Conductor requires Python 3.8+ and is currently only supported on macOS and Linux machines. It has been tested on macOS 10.14 and Ubuntu 20.04.

Conductor is available on PyPI and so it can be installed using pip.

pip install conductor-cli

After installation, the cond executable should be available in your shell.

cond --help

Getting Started

A quick way to get started is to look at Conductor's example projects. Below is a quick overview of a few important Conductor concepts.

Project Root

When using Conductor with your project, you first need to add a cond_config.toml file to your project's root directory. This file tells Conductor where your project files are located and is important because all task identifiers (defined below) are relative to your project root.

Tasks

Conductor works with "tasks", which are jobs (arbitrary shell commands or scripts) that it should run. You define tasks in COND files using Python syntax. All tasks are of a predefined "type" (e.g., run_experiment()), which are listed in the task types reference documentation.

Conductor's tasks are very similar to (and inspired by) Bazel's and Buck's build rules.

Task Identifiers

A task is identified using the path to the COND file where it is defined (relative to your project's root directory), followed by its name. For example, a task named run_benchmark defined in a COND file located in experiments/COND would have the task identifier //experiments:run_benchmark. To have Conductor run the task, you run cond run //experiments:run_benchmark in your shell.

Dependencies

Tasks can be dependent on other tasks. To specify a dependency, you use the deps keyword argument when defining a task. When running a task that has dependencies, Conductor will ensure that all of its dependencies are executed first before the task is executed. This allows you to build a dependency graph of tasks, which can be used to automate your entire research computing pipeline.

Task Outputs

Tasks usually (but not always) will need to produce output file(s) (e.g., measurements, figures). When Conductor runs a task, it will set the COND_OUT environment variable to a path where the task should write its outputs. See the example projects for an example of how this is used. All task outputs will be stored under the cond-out directory.
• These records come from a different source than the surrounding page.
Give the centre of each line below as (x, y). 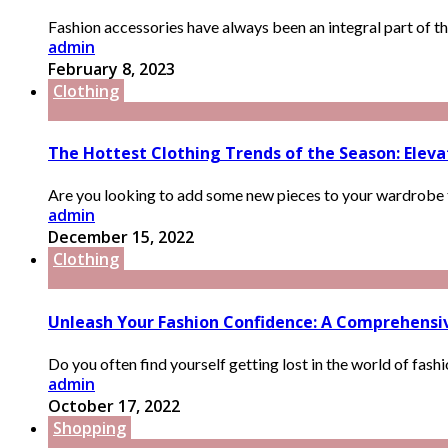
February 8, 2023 (111, 68)
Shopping (89, 427)
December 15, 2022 (121, 237)
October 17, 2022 (114, 405)
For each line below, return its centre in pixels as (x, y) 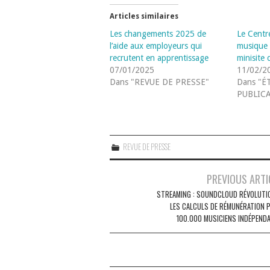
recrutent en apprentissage (159, 58)
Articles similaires (144, 16)
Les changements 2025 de (158, 33)
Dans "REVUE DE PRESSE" (159, 82)
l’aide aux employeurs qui (156, 46)
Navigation (135, 177)

Similarly, Conductor will also set the COND_DEPS environment variable to a colon (:) separated list of paths to the task's dependencies' outputs. If the task has no dependencies, the COND_DEPS environment variable will be set to an empty string.

It's important to write task outputs to the path specified by COND_OUT. This ensures other tasks can find the current task's outputs, and also allows Conductor to archive your tasks' outputs.